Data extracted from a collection
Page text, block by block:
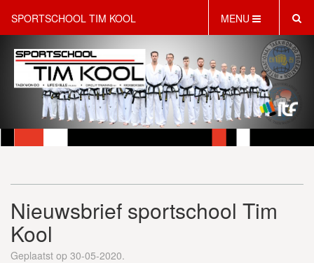
SPORTSCHOOL TIM KOOL MENU
HOME
INFORMATIE
LESAANBOD
ROOSTER
KINDERFEESTJES
WEBSHOP
SCHRIJF JE NU IN!
CONTACT
Nieuwsbrief sportschool Tim
Kool
Geplaatst op 30-05-2020.

■ **PROBLEM TO SOLVE**: Each line from the one containing "SPORTSCHOOL TIM KOOL MENU" to the close of the records must appear in the output exactly, and no other line.

■ **SOLUTION FOR THIS PROBLEM**:
SPORTSCHOOL TIM KOOL MENU
HOME
INFORMATIE
LESAANBOD
ROOSTER
KINDERFEESTJES
WEBSHOP
SCHRIJF JE NU IN!
CONTACT
Nieuwsbrief sportschool Tim
Kool
Geplaatst op 30-05-2020.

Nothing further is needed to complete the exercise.